The rest of the drive wraps us in silence, but it's heavy with unspoken words and ghosts of conversations we're both too afraid to start.
When I park the car, the clock is nearing 2 AM and my body is exhausted but my mind races with dangerous possibilities. Each tick of the clock reminds me that this fragile peace we've found could shatter at any moment. Being near her is like standing at the edge of a cliff—the fall inevitable—but I can't seem to step back.
"Can I ask you something now?" Her voice breaks through my thoughts, light but hesitant in the darkness.
"Sure." My grip tightens on the steering wheel.
Her gaze dances away, a tell I've known since we were kids. "Have you been... you know..."
"Using again?" I cut in, my voice sharper than intended, defensive.
Color blooms across her cheeks—embarrassment mixed with genuine concern.
"I haven't since the night at the beach." The memory of her terror-stricken eyes that night still haunts me. Seeing her look at me like I was turning into my father… it was the wake-up call I needed.
Never again.
Relief floods her features, mixed with something that looks dangerously like joy. "Oh..."
"Yeah." The word hangs between us, weighted with everything we're not saying.
"Thank you," she whispers. The melody of her voice resonates through my chest, striking chords I thought I'd buried years ago.
"For what?" My voice comes out raw, exposed.
"For being there," she answers simply, but her tone carries layers of meaning that make my heart race.
Before I can process what's happening, she leans closer, erasing the careful distance between us. Her lips brush my cheek, soft as a whisper, leaving a trail of fire in their wake. It's barely a touch, but it ignites every nerve ending in my body, sending electricity coursing through my veins. She pulls back too soon, slipping out of the car like a dream fading in the morning light. Though she's gone, the phantom sensation of her lips lingers, burning into my skin like a brand. I nod dumbly, trying to gather the scattered pieces of myself as she disappears into the night.
I slump back against the seat, the void she leaves behind almost tangible. My heart thunders against my ribs, a chaotic drumbeat that echoes the turmoil she stirs in me. Something has shifted tonight, changed irrevocably, and I'm left grappling with a feeling that's both exhilarating and terrifying.
The urge to follow her, to pull her into my arms and show her how she makes me feel alive in ways nothing else can, is almost overwhelming. But I stay rooted to my seat, hands white-knuckled on the steering wheel. While I'm prone to making mistakes, she's one I can't afford to risk. Not when the stakes are this high.
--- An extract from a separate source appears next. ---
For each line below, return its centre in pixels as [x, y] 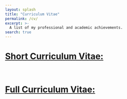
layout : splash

When I finally make it to bed, I stare at the ceiling, knowing sleep is a lost cause. Her words keep echoing in my mind like a persistent melody.
What if she's right?
What if the universe is trying to tell me something, and I'm just too fucking scared to listen?
As I start to drift off, the image of her floods my consciousness—those eyes, and a smile that could outshine the stars. Nora is etched into every part of me, a piece I can't excise no matter how hard I try. I know I should be running from this, from her. Every lesson life has taught me screams to get away before I destroy the one good thing I have left. But for the first time in years, I don't want to run.
And that terrifies me more than anything.
Because loving Nora isn't just about risking my heart anymore—it's about risking hers, too. And I'm not sure which would be worse: losing her again or watching the light in those bright green eyes dim because of me. As I lie here in the darkness, her lingering warmth still ghosting across my skin, I realize I really am in too deep.
But then again, when it comes to her, I always have been.